The ocean supply vessels, due to enter service in 2015, will support a carrier task force or submarine, and perform duties such as anti-pollution, diving and towing. Of the eight, four will have military status, with the status of the rest to be decided, the spokesman said.
The ships will help maintain operational capacity and allow time for the planned fleet of new generation OPVs to grow in number and replace the fleet of P400, Aviso 69 and other vessels. A single multirole vessel is expected to cut training and maintenance costs, Rogel said. “The idea is to have a long series. If you don’t have a long series, that costs in training crews and maintenance,” he said.

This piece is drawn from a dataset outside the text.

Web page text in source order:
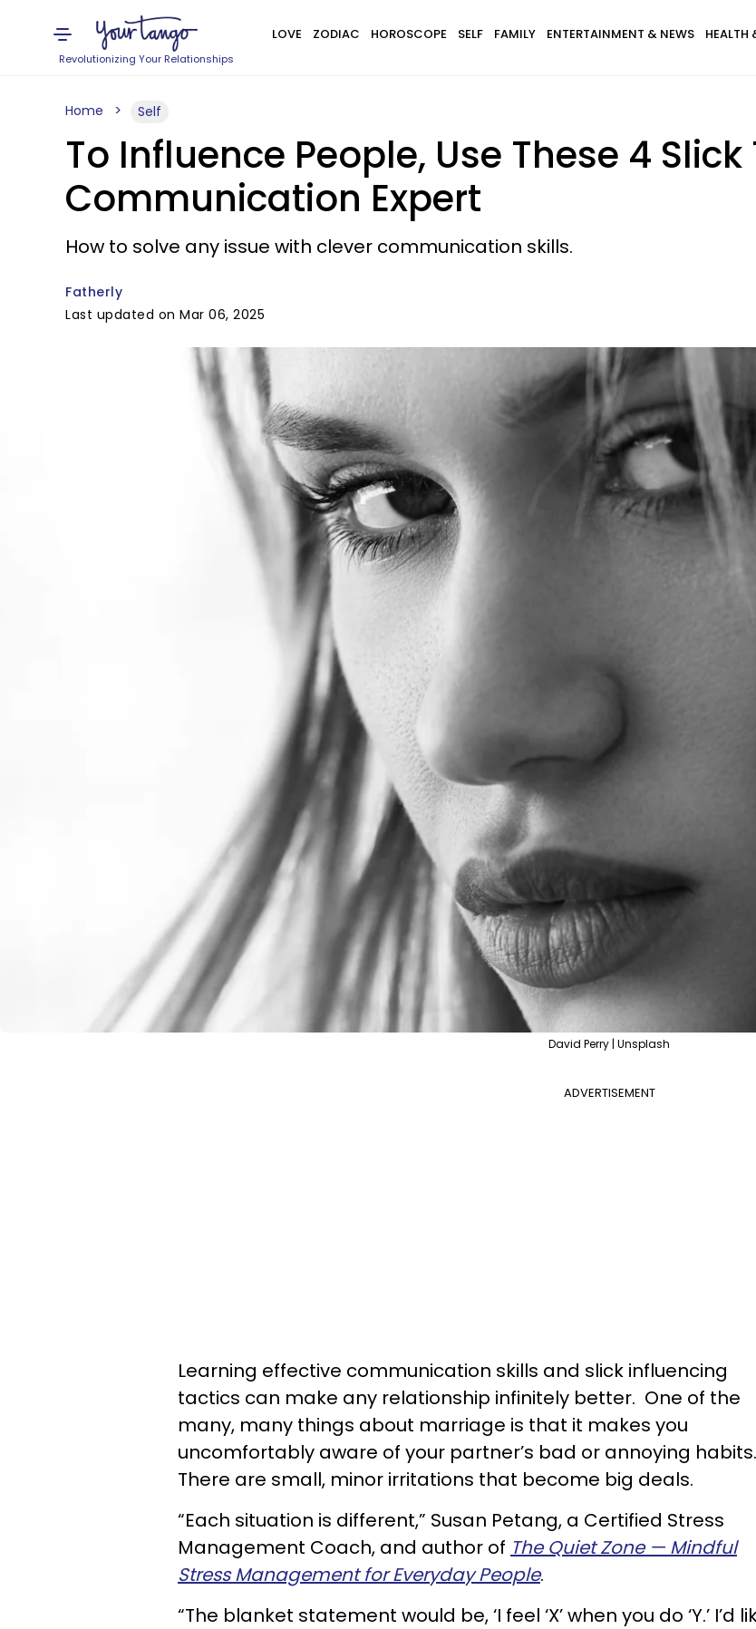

Acquisition of the multimission OPVs — project name Batsimar, or batiment de surveillance et intervention maritime — is considered necessary to maintain the sovereignty mission for overseas territories. That mission includes surveillance, control of shipping, fisheries, anti-drug and trafficking, and protection of oil facilities off the coast of Guiana in the northern Atlantic Ocean. DCNS built the Gowind Adroit ship and leased it for free to the Navy to try out for three years, looking to meet the requirement for the new OPV.
Treasury officials have approved 1.7 million euros in next year’s budget to pay for studies on the new ocean supply ships and 4 million euros for studies on the OPV, the Navy spokesman said. No money is available for feasibility studies to replace four logistics ships. When it comes to funding, the Navy faces competition from the Army and Air Force, which have modernization projects seen as key to maintaining capabilities.

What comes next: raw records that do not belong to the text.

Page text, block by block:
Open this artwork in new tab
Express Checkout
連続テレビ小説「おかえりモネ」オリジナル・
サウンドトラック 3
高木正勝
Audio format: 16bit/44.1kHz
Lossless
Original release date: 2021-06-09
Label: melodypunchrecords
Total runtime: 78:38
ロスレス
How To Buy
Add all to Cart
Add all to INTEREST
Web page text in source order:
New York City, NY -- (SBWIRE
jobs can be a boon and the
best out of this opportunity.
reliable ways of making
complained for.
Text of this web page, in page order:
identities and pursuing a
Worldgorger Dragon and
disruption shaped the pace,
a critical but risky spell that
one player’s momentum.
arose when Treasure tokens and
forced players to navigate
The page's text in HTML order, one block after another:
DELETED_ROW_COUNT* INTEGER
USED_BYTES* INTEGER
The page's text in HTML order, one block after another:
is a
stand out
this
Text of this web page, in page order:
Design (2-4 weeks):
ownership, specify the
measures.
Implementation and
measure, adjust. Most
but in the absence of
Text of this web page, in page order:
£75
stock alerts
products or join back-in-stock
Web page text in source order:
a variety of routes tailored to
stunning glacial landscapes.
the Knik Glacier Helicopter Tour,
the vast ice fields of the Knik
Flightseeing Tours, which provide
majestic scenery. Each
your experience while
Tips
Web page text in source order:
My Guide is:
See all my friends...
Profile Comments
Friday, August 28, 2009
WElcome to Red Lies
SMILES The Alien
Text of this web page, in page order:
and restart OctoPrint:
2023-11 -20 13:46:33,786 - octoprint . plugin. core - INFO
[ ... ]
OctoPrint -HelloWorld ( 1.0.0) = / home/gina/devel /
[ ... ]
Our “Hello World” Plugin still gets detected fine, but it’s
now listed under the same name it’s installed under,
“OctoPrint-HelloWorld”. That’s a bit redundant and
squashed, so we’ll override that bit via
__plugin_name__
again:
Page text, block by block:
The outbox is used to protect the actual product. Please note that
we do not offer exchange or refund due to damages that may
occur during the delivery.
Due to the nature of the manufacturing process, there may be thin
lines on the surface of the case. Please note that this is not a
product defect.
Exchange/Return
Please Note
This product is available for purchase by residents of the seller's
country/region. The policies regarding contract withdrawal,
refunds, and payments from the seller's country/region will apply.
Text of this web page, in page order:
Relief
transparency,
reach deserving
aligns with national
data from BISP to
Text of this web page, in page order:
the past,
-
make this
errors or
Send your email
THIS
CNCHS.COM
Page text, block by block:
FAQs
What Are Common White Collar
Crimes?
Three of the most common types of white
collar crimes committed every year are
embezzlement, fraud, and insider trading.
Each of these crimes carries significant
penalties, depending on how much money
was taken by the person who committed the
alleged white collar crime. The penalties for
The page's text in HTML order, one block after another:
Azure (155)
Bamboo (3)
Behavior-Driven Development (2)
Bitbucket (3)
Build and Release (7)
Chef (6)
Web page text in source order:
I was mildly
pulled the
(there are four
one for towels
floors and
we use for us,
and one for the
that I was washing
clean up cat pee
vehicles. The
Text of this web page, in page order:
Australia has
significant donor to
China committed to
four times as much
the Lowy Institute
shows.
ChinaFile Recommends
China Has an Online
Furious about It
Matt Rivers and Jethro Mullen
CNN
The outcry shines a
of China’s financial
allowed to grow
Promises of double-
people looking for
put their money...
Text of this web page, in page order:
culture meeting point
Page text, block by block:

The land forces are counting on funding for Scorpion, an integrated program intended to replace the véhicule avant blindé troop carriers, Sagaie and AMX 10RC light tanks, modernize the Leclerc heavy tank and deliver a powerful command-and-control network.

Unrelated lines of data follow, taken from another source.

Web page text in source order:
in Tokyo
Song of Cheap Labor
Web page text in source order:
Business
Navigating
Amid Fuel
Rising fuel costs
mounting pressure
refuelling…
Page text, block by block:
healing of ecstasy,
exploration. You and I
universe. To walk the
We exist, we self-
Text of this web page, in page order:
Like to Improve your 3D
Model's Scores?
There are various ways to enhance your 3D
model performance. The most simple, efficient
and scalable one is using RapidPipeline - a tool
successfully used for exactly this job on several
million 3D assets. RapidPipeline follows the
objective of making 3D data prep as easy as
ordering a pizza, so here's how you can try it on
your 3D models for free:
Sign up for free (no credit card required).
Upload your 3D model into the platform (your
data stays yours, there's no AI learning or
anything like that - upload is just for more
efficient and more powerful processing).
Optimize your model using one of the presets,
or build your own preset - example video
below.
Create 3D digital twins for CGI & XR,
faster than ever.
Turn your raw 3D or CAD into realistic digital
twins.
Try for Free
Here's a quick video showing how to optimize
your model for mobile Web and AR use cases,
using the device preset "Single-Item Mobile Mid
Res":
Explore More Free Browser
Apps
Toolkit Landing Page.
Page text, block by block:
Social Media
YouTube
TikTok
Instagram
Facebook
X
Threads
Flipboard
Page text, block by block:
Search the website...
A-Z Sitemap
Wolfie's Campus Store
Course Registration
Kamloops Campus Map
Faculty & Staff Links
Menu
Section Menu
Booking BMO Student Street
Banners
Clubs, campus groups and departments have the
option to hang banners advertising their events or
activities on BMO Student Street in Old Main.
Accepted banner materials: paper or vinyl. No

“What the Army will or will not be tomorrow depends largely on the way in which this program will be designed and conducted,” Christian Mons, chairman of the GICAT land systems trade body, said Oct. 16 at a dinner debate on Scorpion. The fate of the land arms industry is directly tied to the program, he said. “Its future is tied to this program’s future, to the delay or not of its launch, of its final scope,” Mons said.
For the Air Force, the 2013 budget launches the Multi-Role Tanker Transport (MRTT) program to replace the KC-135 fleet, with 15.12 million euros to pay for studies. That payment is part of an initial 368 million euro authorization for the MRTT, widely expected to be the A330 from Airbus Military. Besides billions of euros needed for the 14 MRTT aircraft, the Air Force seeks funding for a midlife upgrade for the Mirage 2000D, estimated at some 700 million euros.
“Why not extract some of the great potential for this fleet, which is still showing its effectiveness?” Air Force Gen. Jean-Paul Palomeros, then-Air Force chief of staff, asked the parliamentary defense committee July 17. “It is not possible” to meet the three services’ modernization demands, said Etienne de Durand, director of security studies at think tank Institut de Relations Français Internationales.
Defense spending will be cut as part of the austerity drive. “They don’t have huge slack” to cushion the cuts, he said. The question is whether the reduction will be short- or long-term. “If it’s 10 years, France will not be a defense player,” he said. The defense and security white paper will reset the strategic objectives, and give guidance for the 2014-2019 multiyear budget law.